■ WORK TASK ■
In the copy, keep every record exact and leave out all images.

--------------------------------------------------

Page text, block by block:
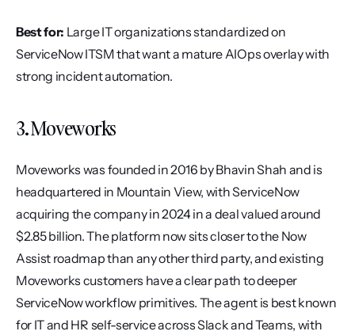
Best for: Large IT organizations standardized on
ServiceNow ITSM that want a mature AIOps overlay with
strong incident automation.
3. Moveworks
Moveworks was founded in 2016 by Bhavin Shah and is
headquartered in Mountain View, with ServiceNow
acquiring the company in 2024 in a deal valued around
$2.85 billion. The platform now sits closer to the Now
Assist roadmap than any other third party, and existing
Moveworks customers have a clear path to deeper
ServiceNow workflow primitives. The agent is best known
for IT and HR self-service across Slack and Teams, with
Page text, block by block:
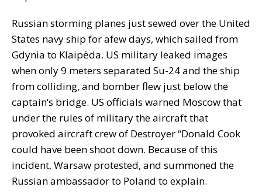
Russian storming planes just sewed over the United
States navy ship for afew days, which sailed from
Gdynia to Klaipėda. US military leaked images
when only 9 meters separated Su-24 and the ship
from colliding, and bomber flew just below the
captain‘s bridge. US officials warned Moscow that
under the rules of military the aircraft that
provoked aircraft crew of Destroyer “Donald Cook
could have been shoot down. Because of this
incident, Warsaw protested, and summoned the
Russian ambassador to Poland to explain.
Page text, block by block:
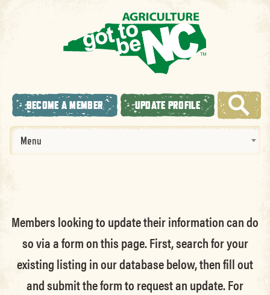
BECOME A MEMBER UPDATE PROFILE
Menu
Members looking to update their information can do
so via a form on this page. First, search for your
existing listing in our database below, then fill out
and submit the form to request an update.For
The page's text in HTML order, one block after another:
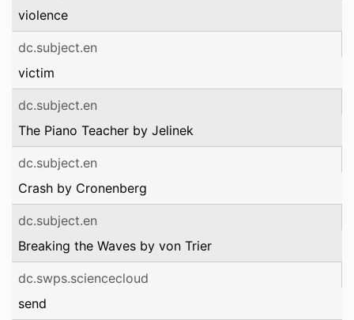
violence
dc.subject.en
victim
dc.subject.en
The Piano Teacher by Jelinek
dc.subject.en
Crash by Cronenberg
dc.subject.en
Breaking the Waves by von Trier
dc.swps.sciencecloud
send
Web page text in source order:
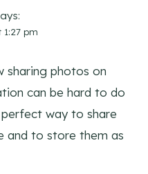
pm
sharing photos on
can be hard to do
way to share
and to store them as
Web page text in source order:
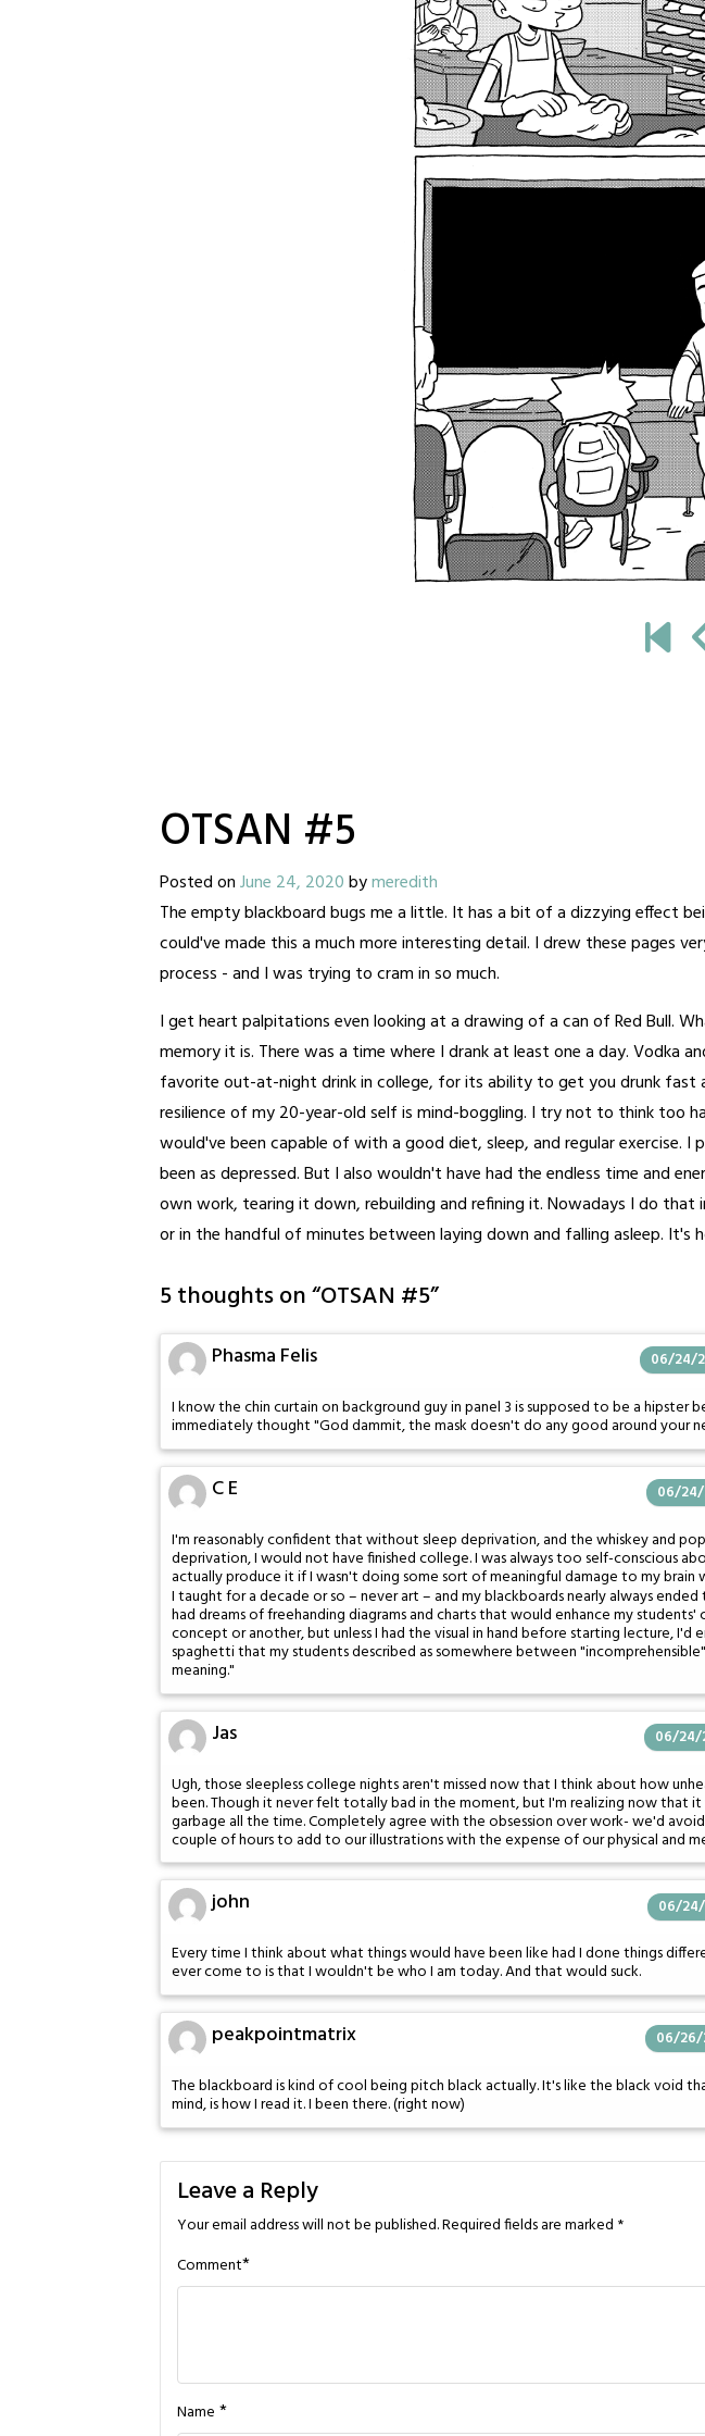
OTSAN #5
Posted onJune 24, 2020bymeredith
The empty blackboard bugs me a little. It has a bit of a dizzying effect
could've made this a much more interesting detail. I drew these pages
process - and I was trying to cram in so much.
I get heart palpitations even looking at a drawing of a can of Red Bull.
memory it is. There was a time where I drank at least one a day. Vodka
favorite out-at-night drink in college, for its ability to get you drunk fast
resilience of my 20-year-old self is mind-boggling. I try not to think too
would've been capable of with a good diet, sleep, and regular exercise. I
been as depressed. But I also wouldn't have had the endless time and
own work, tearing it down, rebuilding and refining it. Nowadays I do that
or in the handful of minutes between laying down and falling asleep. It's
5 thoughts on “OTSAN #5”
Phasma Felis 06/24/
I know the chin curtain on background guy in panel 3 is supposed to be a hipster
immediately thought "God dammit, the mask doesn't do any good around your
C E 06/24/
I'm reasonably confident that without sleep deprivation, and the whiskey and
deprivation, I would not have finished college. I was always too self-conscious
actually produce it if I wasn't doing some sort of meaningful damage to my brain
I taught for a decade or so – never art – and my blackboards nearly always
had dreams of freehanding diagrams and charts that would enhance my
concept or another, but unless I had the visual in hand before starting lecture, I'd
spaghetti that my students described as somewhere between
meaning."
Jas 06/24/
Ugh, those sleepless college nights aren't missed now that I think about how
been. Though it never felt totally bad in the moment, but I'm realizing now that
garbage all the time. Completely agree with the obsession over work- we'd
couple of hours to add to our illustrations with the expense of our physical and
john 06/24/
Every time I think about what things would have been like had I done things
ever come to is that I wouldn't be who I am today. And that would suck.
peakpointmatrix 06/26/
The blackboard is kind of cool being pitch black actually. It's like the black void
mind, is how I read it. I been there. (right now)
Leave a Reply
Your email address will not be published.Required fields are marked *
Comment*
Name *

--------------------------------------------------

■ RESULT OF THE TASK ■
Page text, block by block:
Best for: Large IT organizations standardized on
ServiceNow ITSM that want a mature AIOps overlay with
strong incident automation.
3. Moveworks
Moveworks was founded in 2016 by Bhavin Shah and is
headquartered in Mountain View, with ServiceNow
acquiring the company in 2024 in a deal valued around
$2.85 billion. The platform now sits closer to the Now
Assist roadmap than any other third party, and existing
Moveworks customers have a clear path to deeper
ServiceNow workflow primitives. The agent is best known
for IT and HR self-service across Slack and Teams, with
Page text, block by block:
Russian storming planes just sewed over the United
States navy ship for afew days, which sailed from
Gdynia to Klaipėda. US military leaked images
when only 9 meters separated Su-24 and the ship
from colliding, and bomber flew just below the
captain‘s bridge. US officials warned Moscow that
under the rules of military the aircraft that
provoked aircraft crew of Destroyer “Donald Cook
could have been shoot down. Because of this
incident, Warsaw protested, and summoned the
Russian ambassador to Poland to explain.
Page text, block by block:
BECOME A MEMBER UPDATE PROFILE
Menu
Members looking to update their information can do
so via a form on this page. First, search for your
existing listing in our database below, then fill out
and submit the form to request an update.For
The page's text in HTML order, one block after another:
violence
dc.subject.en
victim
dc.subject.en
The Piano Teacher by Jelinek
dc.subject.en
Crash by Cronenberg
dc.subject.en
Breaking the Waves by von Trier
dc.swps.sciencecloud
send
Web page text in source order:
pm
sharing photos on
can be hard to do
way to share
and to store them as
Web page text in source order:
OTSAN #5
Posted onJune 24, 2020bymeredith
The empty blackboard bugs me a little. It has a bit of a dizzying effect
could've made this a much more interesting detail. I drew these pages
process - and I was trying to cram in so much.
I get heart palpitations even looking at a drawing of a can of Red Bull.
memory it is. There was a time where I drank at least one a day. Vodka
favorite out-at-night drink in college, for its ability to get you drunk fast
resilience of my 20-year-old self is mind-boggling. I try not to think too
would've been capable of with a good diet, sleep, and regular exercise. I
been as depressed. But I also wouldn't have had the endless time and
own work, tearing it down, rebuilding and refining it. Nowadays I do that
or in the handful of minutes between laying down and falling asleep. It's
5 thoughts on “OTSAN #5”
Phasma Felis 06/24/
I know the chin curtain on background guy in panel 3 is supposed to be a hipster
immediately thought "God dammit, the mask doesn't do any good around your
C E 06/24/
I'm reasonably confident that without sleep deprivation, and the whiskey and
deprivation, I would not have finished college. I was always too self-conscious
actually produce it if I wasn't doing some sort of meaningful damage to my brain
I taught for a decade or so – never art – and my blackboards nearly always
had dreams of freehanding diagrams and charts that would enhance my
concept or another, but unless I had the visual in hand before starting lecture, I'd
spaghetti that my students described as somewhere between
meaning."
Jas 06/24/
Ugh, those sleepless college nights aren't missed now that I think about how
been. Though it never felt totally bad in the moment, but I'm realizing now that
garbage all the time. Completely agree with the obsession over work- we'd
couple of hours to add to our illustrations with the expense of our physical and
john 06/24/
Every time I think about what things would have been like had I done things
ever come to is that I wouldn't be who I am today. And that would suck.
peakpointmatrix 06/26/
The blackboard is kind of cool being pitch black actually. It's like the black void
mind, is how I read it. I been there. (right now)
Leave a Reply
Your email address will not be published.Required fields are marked *
Comment*
Name *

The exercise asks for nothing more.